The virus clearance time of antibody-negative patients was significantly shorter than that of antibody-positive groups. The shedding time of viruses in other related studies varied greatly from 11 to 20 days[12, 13]. After eliminating the confounding factors such as age and coexisting illness, the hospitalization time of the antibody-negative group was significantly shorter than that of the antibody-positive group, which confirmed that the rapid clearance of the virus was related to the short hospitalization time. 3/94(3.2%) deaths were all critically ill patients, and the mortality rate was lower than the current results of related studies[5, 14]. the activation of innate immune response is necessary to eliminate the invading virus effectively, but its abnormal activation and excessive production of pro-inflammatory cytokines may cause damage to the host tissue.Galloway, J. B., et al. scored COVID-19 patients on 12 items, and the higher the score, the greater the risk of CCU or death, including neutrophil count>8.0 x10 9 /L, CRP>40 mg/L. Another study listed leukocyte > 10x109/L and neutrophil > 7.5x109/L as risk factors for adverse outcomes[15]. In another paper[16], it was found that SARS-CoV-2 infected human macrophages could induce the release of intracellular ISG15 to extracellular through papain-like protease PLpro encoded by SARS-CoV-2, and extracellular free ISG15 continued to amplify the expression of a variety of pro-inflammatory cytokines and chemokines in a manner similar to cytokines, which is one of the possible causes of excessive inflammatory response in patients with COVID-19.Whether these studies suggest that excessive inflammation is related to the death of critically ill patients is worthy of further study.
Our study has some notable limitations.
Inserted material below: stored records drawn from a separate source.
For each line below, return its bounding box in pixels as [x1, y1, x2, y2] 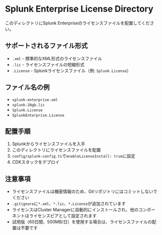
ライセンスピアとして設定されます [29, 213, 97, 219]
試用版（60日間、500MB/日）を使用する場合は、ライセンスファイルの [12, 219, 152, 225]
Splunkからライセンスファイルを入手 [12, 141, 86, 147]
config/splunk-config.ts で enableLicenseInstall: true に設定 [12, 153, 135, 159]
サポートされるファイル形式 [5, 42, 88, 50]
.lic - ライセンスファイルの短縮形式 [12, 62, 85, 67]
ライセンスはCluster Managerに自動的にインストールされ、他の [12, 207, 139, 213]
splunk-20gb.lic [12, 102, 45, 107]
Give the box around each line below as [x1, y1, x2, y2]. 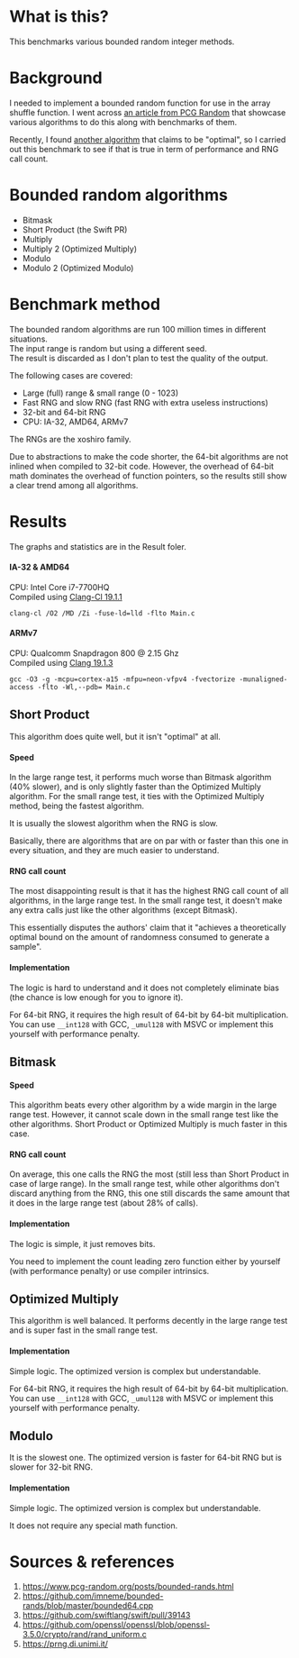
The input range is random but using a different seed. [9, 342, 207, 353]
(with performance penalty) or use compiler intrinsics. [9, 1265, 210, 1276]
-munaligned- [239, 675, 288, 684]
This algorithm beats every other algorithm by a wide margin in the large [9, 1099, 277, 1110]
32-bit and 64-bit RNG [22, 406, 106, 417]
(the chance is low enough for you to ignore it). [9, 991, 184, 1002]
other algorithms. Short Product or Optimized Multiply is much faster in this [9, 1119, 288, 1130]
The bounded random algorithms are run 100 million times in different [9, 323, 267, 334]
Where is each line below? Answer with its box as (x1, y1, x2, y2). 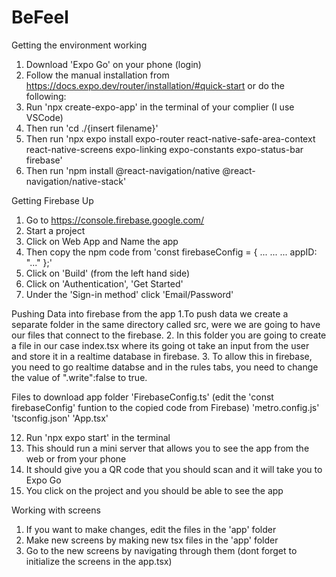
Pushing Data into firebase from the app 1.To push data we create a (11, 307, 289, 320)
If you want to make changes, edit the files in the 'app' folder (25, 523, 277, 535)
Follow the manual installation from (25, 69, 170, 81)
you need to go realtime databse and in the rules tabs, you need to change (11, 361, 319, 373)
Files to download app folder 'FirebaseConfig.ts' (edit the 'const (11, 391, 274, 403)
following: (25, 90, 67, 102)
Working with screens (11, 504, 101, 516)
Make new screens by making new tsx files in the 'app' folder (25, 534, 279, 546)
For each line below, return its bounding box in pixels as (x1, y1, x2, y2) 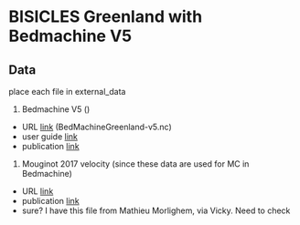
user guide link (21, 131, 79, 142)
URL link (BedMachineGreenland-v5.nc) (21, 121, 173, 132)
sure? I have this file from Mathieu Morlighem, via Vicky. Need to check (21, 205, 291, 216)
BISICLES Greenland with (8, 6, 203, 27)
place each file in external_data (8, 87, 126, 97)
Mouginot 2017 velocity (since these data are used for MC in (21, 159, 250, 169)
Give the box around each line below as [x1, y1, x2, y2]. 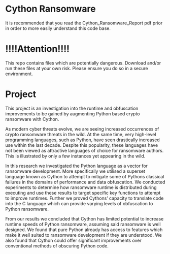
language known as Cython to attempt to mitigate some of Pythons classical [5, 173, 164, 179]
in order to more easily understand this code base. [5, 25, 111, 31]
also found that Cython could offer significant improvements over [5, 237, 142, 243]
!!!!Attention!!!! [5, 43, 70, 55]
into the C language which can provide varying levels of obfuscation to [5, 200, 153, 206]
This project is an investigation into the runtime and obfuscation [5, 105, 139, 111]
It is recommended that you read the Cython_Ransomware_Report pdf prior [5, 20, 163, 26]
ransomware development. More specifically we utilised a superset [5, 168, 146, 174]

First, because of the retrospective study, there was a lack of more detailed laboratory testing of immune cell inflammatory factors, such as all kinds of T cell count, tumor necrosis factor, and various types of interleukins and so on, to more accurately judge the degree of the inflammatory response of COVID-19 patients. Second, there was a significant gap between the antibody-negative group and the positive group. Although We used the 1:1 propensity score matching; the bias has inevitably affected our assessment.